# PROBLEM
Take each line of the data that contains the string "from" and copy it.

# GIVEN ENTRIES

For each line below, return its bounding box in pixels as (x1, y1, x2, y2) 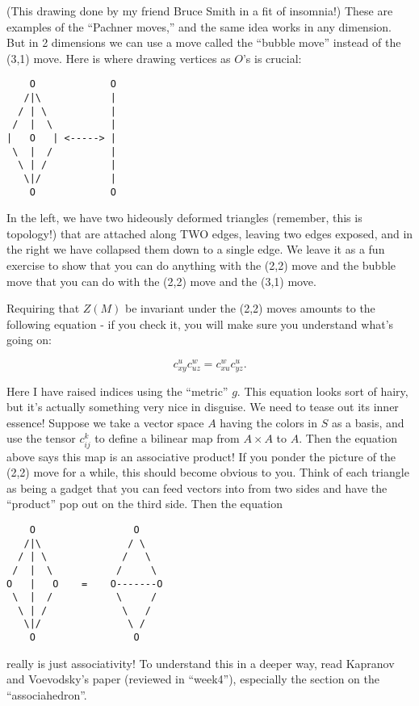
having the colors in (220, 414, 318, 431)
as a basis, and (331, 414, 404, 431)
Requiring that (6, 300, 80, 317)
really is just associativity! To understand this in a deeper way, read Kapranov (6, 654, 395, 671)
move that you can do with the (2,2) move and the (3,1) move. (6, 272, 316, 289)
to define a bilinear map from (94, 430, 240, 447)
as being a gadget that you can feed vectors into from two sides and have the (6, 479, 388, 496)
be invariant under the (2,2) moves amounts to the (125, 300, 375, 317)

# ANSWER SECTION
to define a bilinear map from (94, 430, 240, 447)
as being a gadget that you can feed vectors into from two sides and have the (6, 479, 388, 496)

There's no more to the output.